If the string contains a newline, IE 8 and 9 will replace it with a space character instead of leaving it unchanged (as it is on Chrome, Safari, Firefox and IE 10).

htmlDecode("Hello\nWorld"); 
// returns "Hello World" on IE 8 and 9

Any suggestions for a solution that works with IE before version 10?

回答1:

The most simple, but probably not the most efficient solution is to have htmlDecode() act only on character and entity references:

var s = "foo\n&amp;\nbar";
s = s.replace(/(&[^;]+;)+/g, htmlDecode);

More efficient is using an optimized rewrite of htmlDecode() that is only called once per input, acts only on character and entity references, and reuses the DOM element object:

function htmlDecode (input)
{
  var e = document.createElement("span");

  var result = input.replace(/(&[^;]+;)+/g, function (match) {
    e.innerHTML = match;
    return e.firstChild.nodeValue;
  });

  return result;
}

/* returns "foo\n&\nbar" */
htmlDecode("foo\n&amp;\nbar");

Wladimir Palant has pointed out an XSS issue with this function: The value of some (HTML5) event listener attributes, like onerror, is executed if you assign HTML with elements that have those attributes specified to the innerHTML property.

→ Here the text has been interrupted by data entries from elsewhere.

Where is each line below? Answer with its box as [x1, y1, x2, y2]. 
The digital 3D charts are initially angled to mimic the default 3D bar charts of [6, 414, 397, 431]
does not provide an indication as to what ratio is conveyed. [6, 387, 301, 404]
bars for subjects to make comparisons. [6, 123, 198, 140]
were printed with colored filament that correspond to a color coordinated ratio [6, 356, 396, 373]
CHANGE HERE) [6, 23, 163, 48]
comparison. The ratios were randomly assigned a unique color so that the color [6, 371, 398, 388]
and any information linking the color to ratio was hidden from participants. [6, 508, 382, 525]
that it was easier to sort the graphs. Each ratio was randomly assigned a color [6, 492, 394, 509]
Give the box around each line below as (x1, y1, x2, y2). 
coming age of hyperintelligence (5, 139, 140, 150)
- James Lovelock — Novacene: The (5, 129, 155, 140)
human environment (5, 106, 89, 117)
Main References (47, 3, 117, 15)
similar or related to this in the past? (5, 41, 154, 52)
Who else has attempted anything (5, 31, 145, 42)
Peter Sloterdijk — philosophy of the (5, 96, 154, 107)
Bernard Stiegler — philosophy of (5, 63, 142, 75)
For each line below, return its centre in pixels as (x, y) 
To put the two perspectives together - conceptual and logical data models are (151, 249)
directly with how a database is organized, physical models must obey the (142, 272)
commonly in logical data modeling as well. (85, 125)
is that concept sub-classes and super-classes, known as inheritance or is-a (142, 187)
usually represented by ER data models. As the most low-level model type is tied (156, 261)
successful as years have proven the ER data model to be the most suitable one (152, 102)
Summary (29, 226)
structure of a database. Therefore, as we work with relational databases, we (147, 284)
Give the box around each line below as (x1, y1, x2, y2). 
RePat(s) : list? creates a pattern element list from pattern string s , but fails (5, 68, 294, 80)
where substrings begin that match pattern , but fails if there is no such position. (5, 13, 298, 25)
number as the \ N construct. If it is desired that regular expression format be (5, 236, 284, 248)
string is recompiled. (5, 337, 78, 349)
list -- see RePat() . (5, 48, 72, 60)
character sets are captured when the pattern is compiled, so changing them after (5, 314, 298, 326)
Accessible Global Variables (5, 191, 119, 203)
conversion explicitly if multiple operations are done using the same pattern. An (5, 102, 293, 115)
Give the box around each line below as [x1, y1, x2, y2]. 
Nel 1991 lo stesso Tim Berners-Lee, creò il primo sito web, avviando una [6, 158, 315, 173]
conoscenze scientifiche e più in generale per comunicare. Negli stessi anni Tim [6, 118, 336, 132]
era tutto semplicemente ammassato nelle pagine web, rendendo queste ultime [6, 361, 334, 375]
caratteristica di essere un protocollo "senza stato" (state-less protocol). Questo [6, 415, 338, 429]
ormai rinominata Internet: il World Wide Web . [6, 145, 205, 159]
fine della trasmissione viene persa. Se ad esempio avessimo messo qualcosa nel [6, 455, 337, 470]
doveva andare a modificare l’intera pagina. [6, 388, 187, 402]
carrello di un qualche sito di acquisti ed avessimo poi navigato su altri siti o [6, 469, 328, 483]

So you should not use this function on arbitrary input containing actual HTML, only on HTML that is already escaped. Otherwise you should adapt the regular expression accordingly, for example use /(&[^;<>]+;)+/ instead to prevent &…; where contains tags from being matched.

For arbitrary HTML, please see his alternative approach, but note that it is not as compatible as this one.